Segment Start: Exercise data
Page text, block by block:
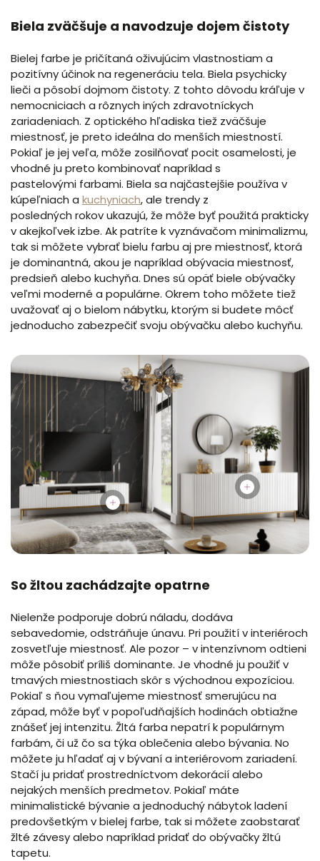
Biela zväčšuje a navodzuje dojem čistoty
Bielej farbe je pričítaná oživujúcim vlastnostiam a
pozitívny účinok na regeneráciu tela. Biela psychicky
lieči a pôsobí dojmom čistoty. Z tohto dôvodu kráľuje v
nemocniciach a rôznych iných zdravotníckych
zariadeniach. Z optického hľadiska tiež zväčšuje
miestnosť, je preto ideálna do menších miestností.
Pokiaľ je jej veľa, môže zosilňovať pocit osamelosti, je
vhodné ju preto kombinovať napríklad s
pastelovými farbami. Biela sa najčastejšie používa v
kúpeľniach a kuchyniach, ale trendy z
posledných rokov ukazujú, že môže byť použitá prakticky
v akejkoľvek izbe. Ak patríte k vyznávačom minimalizmu,
tak si môžete vybrať bielu farbu aj pre miestnosť, ktorá
je dominantná, akou je napríklad obývacia miestnosť,
predsieň alebo kuchyňa. Dnes sú opäť biele obývačky
veľmi moderné a populárne. Okrem toho môžete tiež
uvažovať aj o bielom nábytku, ktorým si budete môcť
jednoducho zabezpečiť svoju obývačku alebo kuchyňu.
So žltou zachádzajte opatrne
Nielenže podporuje dobrú náladu, dodáva
sebavedomie, odstráňuje únavu. Pri použití v interiéroch
zosvetľuje miestnosť. Ale pozor – v intenzívnom odtieni
môže pôsobiť príliš dominante. Je vhodné ju použiť v
tmavých miestnostiach skôr s východnou expozíciou.
Pokiaľ s ňou vymaľujeme miestnosť smerujúcu na
západ, môže byť v popoľudňajších hodinách obtiažne
znášeť jej intenzitu. Žltá farba nepatrí k populárnym
farbám, či už čo sa týka oblečenia alebo bývania. No
môžete ju hľadať aj v bývaní a interiérovom zariadení.
Stačí ju pridať prostredníctvom dekorácií alebo
nejakých menších predmetov. Pokiaľ máte
minimalistické bývanie a jednoduchý nábytok ladení
predovšetkým v bielej farbe, tak si môžete zaobstarať
žlté závesy alebo napríklad pridať do obývačky žltú
tapetu.
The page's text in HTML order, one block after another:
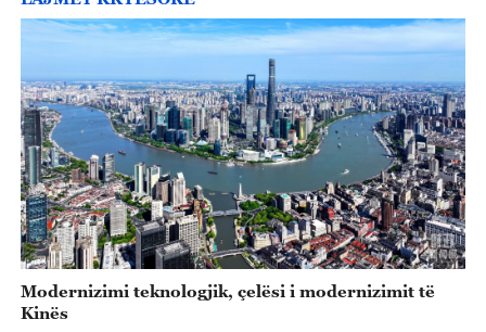
Modernizimi teknologjik, çelësi i modernizimit të
Kinës
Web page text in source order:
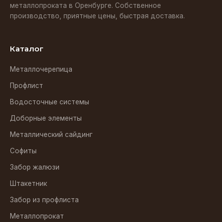
металлопроката в Оренбурге. Собственное
производство, приятные цены, быстрая доставка.
Каталог
Металлочерепица
Профлист
Водосточные системы
Доборные элементы
Металлический сайдинг
Софиты
Забор жалюзи
Штакетник
Забор из профлиста
Металлопрокат
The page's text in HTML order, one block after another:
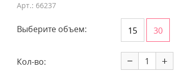
Арт.: 66237
Выберите объем: 15 30
Кол-во: − +
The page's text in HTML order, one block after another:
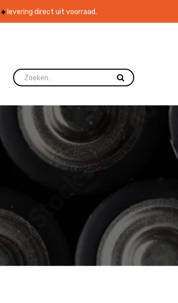
levering direct uit voorraad.
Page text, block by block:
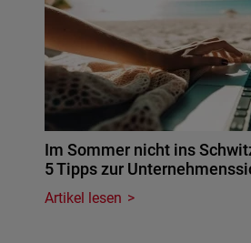
Im Sommer nicht ins
5 Tipps zur
Artikel lesen
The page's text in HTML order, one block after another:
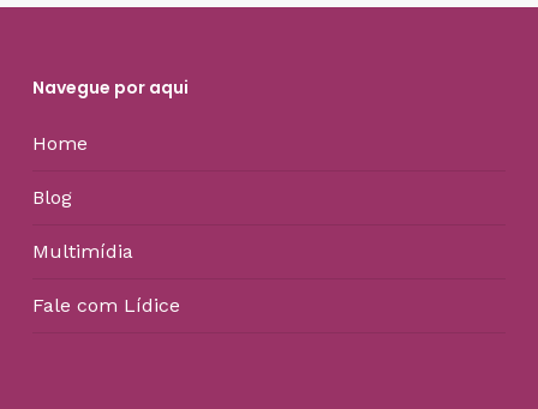
Navegue por aqui
Home
Blog
Multimídia
Fale com Lídice
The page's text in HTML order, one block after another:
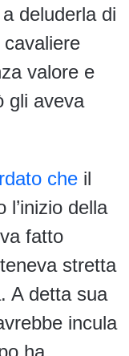
deluderla di
valore e
gli aveva
che il
l’inizio della
fatto
stretta
A detta sua
incula
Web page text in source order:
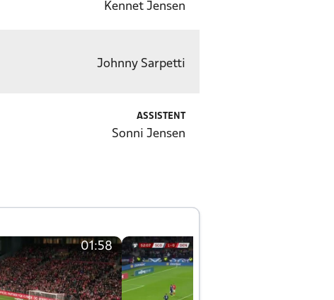
Kennet Jensen
Johnny Sarpetti
ASSISTENT
Sonni Jensen
01:58
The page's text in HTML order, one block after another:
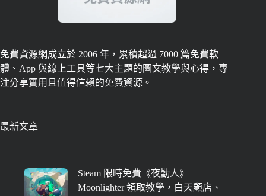
免費資源網成立於 2006 年，累積超過 7000 篇免費軟
體、App 與線上工具等七大主題的圖文教學與心得，專
注分享實用且值得信賴的免費資源。
最新文章
Steam 限時免費《夜勤人》
Moonlighter 領取教學，白天顧店、
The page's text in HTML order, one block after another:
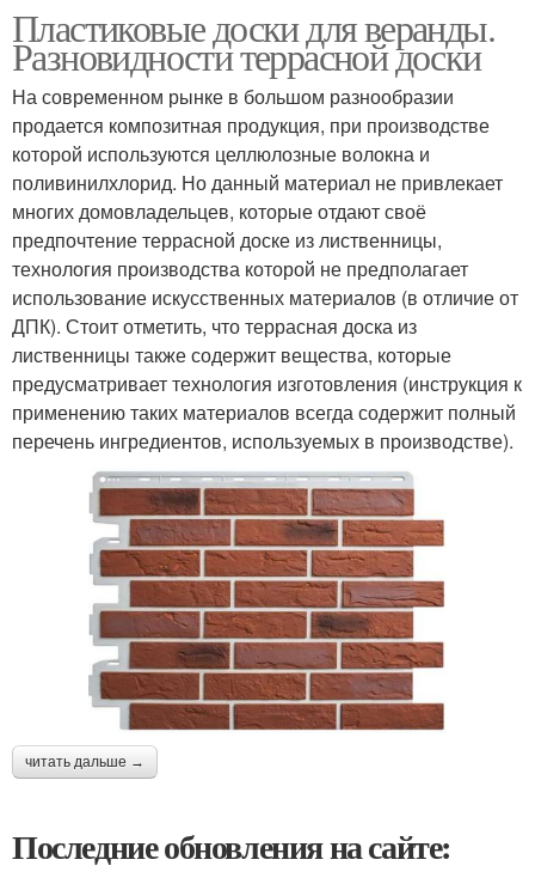
Пластиковые доски для веранды.
Разновидности террасной доски
На современном рынке в большом разнообразии
продается композитная продукция, при производстве
которой используются целлюлозные волокна и
поливинилхлорид. Но данный материал не привлекает
многих домовладельцев, которые отдают своё
предпочтение террасной доске из лиственницы,
технология производства которой не предполагает
использование искусственных материалов (в отличие от
ДПК). Стоит отметить, что террасная доска из
лиственницы также содержит вещества, которые
предусматривает технология изготовления (инструкция к
применению таких материалов всегда содержит полный
перечень ингредиентов, используемых в производстве).
читать дальше →
Последние обновления на сайте:
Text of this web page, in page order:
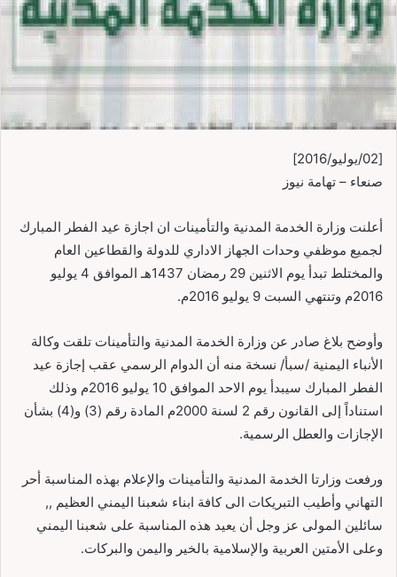
[02/يوليو/2016]
صنعاء – تهامة نيوز
أعلنت وزارة الخدمة المدنية والتأمينات ان اجازة عيد الفطر المبارك
لجميع موظفي وحدات الجهاز الاداري للدولة والقطاعين العام
والمختلط تبدأ يوم الاثنين 29 رمضان 1437هـ الموافق 4 يوليو
2016م وتنتهي السبت 9 يوليو 2016م.
وأوضح بلاغ صادر عن وزارة الخدمة المدنية والتأمينات تلقت وكالة
الأنباء اليمنية /سبأ/ نسخة منه أن الدوام الرسمي عقب إجازة عيد
الفطر المبارك سيبدأ يوم الاحد الموافق 10 يوليو 2016م وذلك
استناداً إلى القانون رقم 2 لسنة 2000م المادة رقم (3) و(4) بشأن
الإجازات والعطل الرسمية.
ورفعت وزارتا الخدمة المدنية والتأمينات والإعلام بهذه المناسبة أحر
التهاني وأطيب التبريكات الى كافة ابناء شعبنا اليمني العظيم ,,
سائلين المولى عز وجل أن يعيد هذه المناسبة على شعبنا اليمني
وعلى الأمتين العربية والإسلامية بالخير واليمن والبركات.
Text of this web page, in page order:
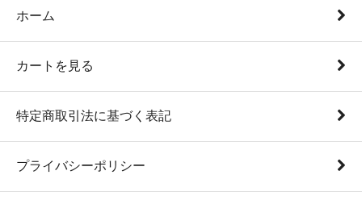
ホーム
カートを見る
特定商取引法に基づく表記
プライバシーポリシー
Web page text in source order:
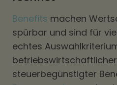
Benefits machen
spürbar und sind für
echtes
betriebswirtschaftlicher
steuerbegünstigter
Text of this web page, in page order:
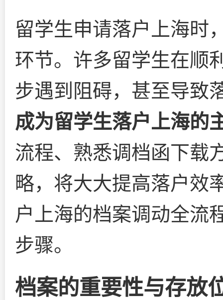
留学生申请落户上海时
环节。许多留学生在顺
步遇到阻碍，甚至导致
成为留学生落户上海的
流程、熟悉调档函下载
略，将大大提高落户效
户上海的档案调动全流
步骤。
档案的重要性与存放
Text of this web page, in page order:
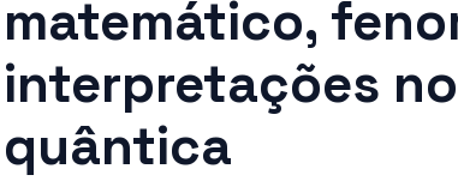
matemático,
interpretações
quântica
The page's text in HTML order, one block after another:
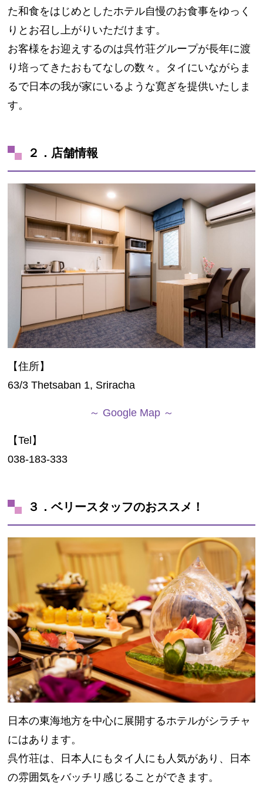
た和食をはじめとしたホテル自慢のお食事をゆっく
りとお召し上がりいただけます。
お客様をお迎えするのは呉竹荘グループが長年に渡
り培ってきたおもてなしの数々。タイにいながらま
るで日本の我が家にいるような寛ぎを提供いたしま
す。
２．店舗情報
【住所】
63/3 Thetsaban 1, Sriracha
～ Google Map ～
【Tel】
038-183-333
３．ベリースタッフのおススメ！
日本の東海地方を中心に展開するホテルがシラチャ
にはあります。
呉竹荘は、日本人にもタイ人にも人気があり、日本
の雰囲気をバッチリ感じることができます。
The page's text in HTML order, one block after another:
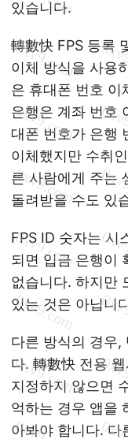
있습니다.
轉數快 FPS 등록
이체 방식을 사용
은 휴대폰 번호 이
은행은 계좌 번호
대폰 번호가 은행
이체했지만 수취
른 사람에게 주는
돌려받을 수도 있
FPS ID 숫자는 시
되면 입금 은행이
없습니다. 하지만
있는 것은 아닙니
다른 방식의 경우,
다. 轉數快 전용
지정하지 않으면
억하는 경우 앱을
아봐야 합니다. 다
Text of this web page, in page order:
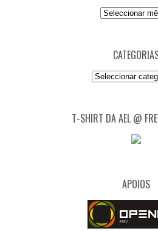
Arquivo
Categorias
T-SHIRT DA AEL @
APOIOS
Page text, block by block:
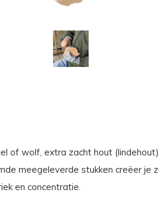
of wolf, extra zacht hout
meegeleverde stukken creëer je
en concentratie.
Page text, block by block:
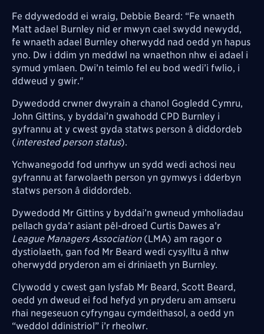
Fe ddywedodd ei wraig, Debbie Beard: “Fe wnaeth
Matt adael Burnley nid er mwyn cael swydd newydd,
fe wnaeth adael Burnley oherwydd nad oedd yn hapus
yno. Dw i ddim yn meddwl na wnaethon nhw ei adael i
symud ymlaen. Dwi’n teimlo fel eu bod wedi’i fwlio, i
ddweud y gwir."
Dywedodd crwner dwyrain a chanol Gogledd Cymru,
John Gittins, y byddai’n gwahodd CPD Burnley i
gyfrannu at y cwest gyda statws person â diddordeb
(interested person status).
Ychwanegodd fod unrhyw un sydd wedi achosi neu
gyfrannu at farwolaeth person yn gymwys i dderbyn
statws person â diddordeb.
Dywedodd Mr Gittins y byddai’n gwneud ymholiadau
pellach gyda’r asiant pêl-droed Curtis Dawes a’r
League Managers Association(LMA) am ragor o
dystiolaeth, gan fod Mr Beard wedi cysylltu â nhw
oherwydd pryderon am ei driniaeth yn Burnley.
Clywodd y cwest gan lysfab Mr Beard, Scott Beard,
oedd yn dweud ei fod hefyd yn pryderu am amseru
rhai negeseuon cyfryngau cymdeithasol, a oedd yn
“weddol ddinistriol” i’r rheolwr.
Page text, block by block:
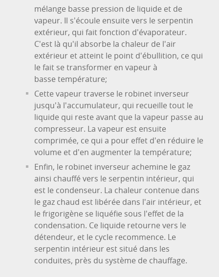
mélange basse pression de liquide et de
vapeur. Il s'écoule ensuite vers le serpentin
extérieur, qui fait fonction d'évaporateur.
C'est là qu'il absorbe la chaleur de l'air
extérieur et atteint le point d'ébullition, ce qui
le fait se transformer en vapeur à
basse température;
Cette vapeur traverse le robinet inverseur
jusqu'à l'accumulateur, qui recueille tout le
liquide qui reste avant que la vapeur passe au
compresseur. La vapeur est ensuite
comprimée, ce qui a pour effet d'en réduire le
volume et d'en augmenter la température;
Enfin, le robinet inverseur achemine le gaz
ainsi chauffé vers le serpentin intérieur, qui
est le condenseur. La chaleur contenue dans
le gaz chaud est libérée dans l'air intérieur, et
le frigorigène se liquéfie sous l'effet de la
condensation. Ce liquide retourne vers le
détendeur, et le cycle recommence. Le
serpentin intérieur est situé dans les
conduites, près du système de chauffage.
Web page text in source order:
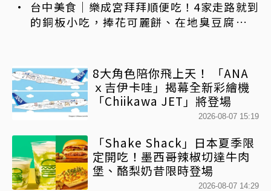
台中美食｜樂成宮拜拜順便吃！4家走路就到
的銅板小吃，捧花可麗餅、在地臭豆腐、烤
8大角色陪你飛上天！ 「ANA
ｘ吉伊卡哇」揭幕全新彩繪機
「Chiikawa JET」將登場
2026-08-07 15:19
「Shake Shack」日本夏季限
定開吃！墨西哥辣椒切達牛肉
堡、酪梨奶昔限時登場
2026-08-07 14:29
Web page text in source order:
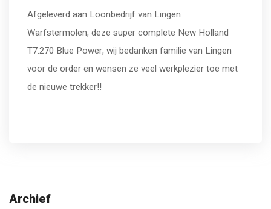
Afgeleverd aan Loonbedrijf van Lingen
Warfstermolen, deze super complete New Holland
T7.270 Blue Power, wij bedanken familie van Lingen
voor de order en wensen ze veel werkplezier toe met
de nieuwe trekker!!
Archief
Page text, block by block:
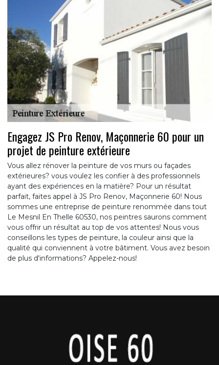
Engagez JS Pro Renov, Maçonnerie 60 pour un
projet de peinture extérieure
Vous allez rénover la peinture de vos murs ou façades
extérieures? vous voulez les confier à des professionnels
ayant des expériences en la matière? Pour un résultat
parfait, faites appel à JS Pro Renov, Maçonnerie 60! Nous
sommes une entreprise de peinture renommée dans tout
Le Mesnil En Thelle 60530, nos peintres saurons comment
vous offrir un résultat au top de vos attentes! Nous vous
conseillons les types de peinture, la couleur ainsi que la
qualité qui conviennent à votre bâtiment. Vous avez besoin
de plus d'informations? Appelez-nous!
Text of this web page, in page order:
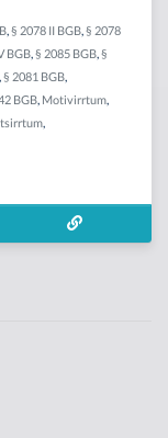
§ 2078 II BGB § 2078
BGB § 2085 BGB §
§ 2081 BGB
BGB Motivirrtum
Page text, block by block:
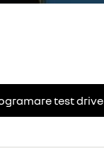
test drive
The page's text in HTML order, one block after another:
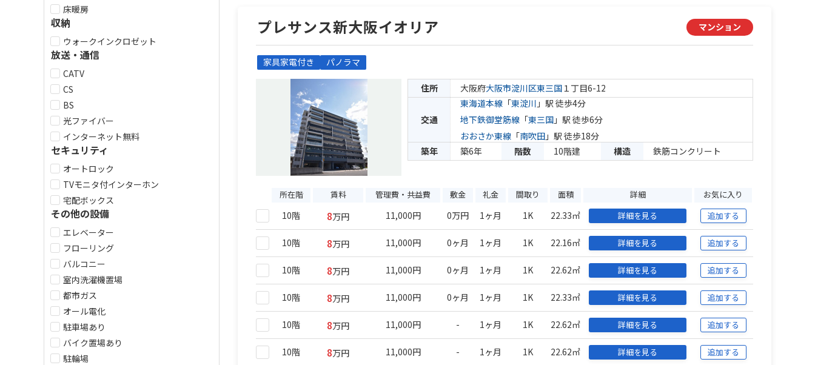
プレサンス新大阪イオリア マンション
家具家電付き パノラマ
住所 大阪府大阪市淀川区東三国１丁目6-12
交通
東海道本線 「東淀川 」駅 徒歩4分
地下鉄御堂筋線 「東三国 」駅 徒歩6分
おおさか東線 「南吹田 」駅 徒歩18分
築年
築6年 階数 10階建 構造 鉄筋コンクリート
所在階 賃料 管理費・共益費 敷金 礼金 間取り 面積 詳細 お気に入り
10階 8万円 11,000円 0万円 1ヶ月 1K 22.33㎡ 詳細を見る 追加する
10階 8万円 11,000円 0ヶ月 1ヶ月 1K 22.16㎡ 詳細を見る 追加する
10階 8万円 11,000円 0ヶ月 1ヶ月 1K 22.62㎡ 詳細を見る 追加する
10階 8万円 11,000円 0ヶ月 1ヶ月 1K 22.33㎡ 詳細を見る 追加する
10階 8万円 11,000円 - 1ヶ月 1K 22.62㎡ 詳細を見る 追加する
10階 8万円 11,000円 - 1ヶ月 1K 22.62㎡ 詳細を見る 追加する
床暖房
収納
ウォークインクロゼット
放送・通信
CATV
CS
BS
光ファイバー
インターネット無料
セキュリティ
オートロック
TVモニタ付インターホン
宅配ボックス
その他の設備
エレベーター
フローリング
バルコニー
室内洗濯機置場
都市ガス
オール電化
駐車場あり
バイク置場あり
駐輪場
Segment End: Exercise data
**Exercise goal**
Give again, word for word, the line that contains "parfait, faites appel" and every line after it through the end of the entries; omit the pictures.

**Response**
parfait, faites appel à JS Pro Renov, Maçonnerie 60! Nous
sommes une entreprise de peinture renommée dans tout
Le Mesnil En Thelle 60530, nos peintres saurons comment
vous offrir un résultat au top de vos attentes! Nous vous
conseillons les types de peinture, la couleur ainsi que la
qualité qui conviennent à votre bâtiment. Vous avez besoin
de plus d'informations? Appelez-nous!
Text of this web page, in page order:
§ 2078 II BGB § 2078
BGB § 2085 BGB §
§ 2081 BGB
BGB Motivirrtum
Page text, block by block:
test drive
The page's text in HTML order, one block after another:
プレサンス新大阪イオリア マンション
家具家電付き パノラマ
住所 大阪府大阪市淀川区東三国１丁目6-12
交通
東海道本線 「東淀川 」駅 徒歩4分
地下鉄御堂筋線 「東三国 」駅 徒歩6分
おおさか東線 「南吹田 」駅 徒歩18分
築年
築6年 階数 10階建 構造 鉄筋コンクリート
所在階 賃料 管理費・共益費 敷金 礼金 間取り 面積 詳細 お気に入り
10階 8万円 11,000円 0万円 1ヶ月 1K 22.33㎡ 詳細を見る 追加する
10階 8万円 11,000円 0ヶ月 1ヶ月 1K 22.16㎡ 詳細を見る 追加する
10階 8万円 11,000円 0ヶ月 1ヶ月 1K 22.62㎡ 詳細を見る 追加する
10階 8万円 11,000円 0ヶ月 1ヶ月 1K 22.33㎡ 詳細を見る 追加する
10階 8万円 11,000円 - 1ヶ月 1K 22.62㎡ 詳細を見る 追加する
10階 8万円 11,000円 - 1ヶ月 1K 22.62㎡ 詳細を見る 追加する
床暖房
収納
ウォークインクロゼット
放送・通信
CATV
CS
BS
光ファイバー
インターネット無料
セキュリティ
オートロック
TVモニタ付インターホン
宅配ボックス
その他の設備
エレベーター
フローリング
バルコニー
室内洗濯機置場
都市ガス
オール電化
駐車場あり
バイク置場あり
駐輪場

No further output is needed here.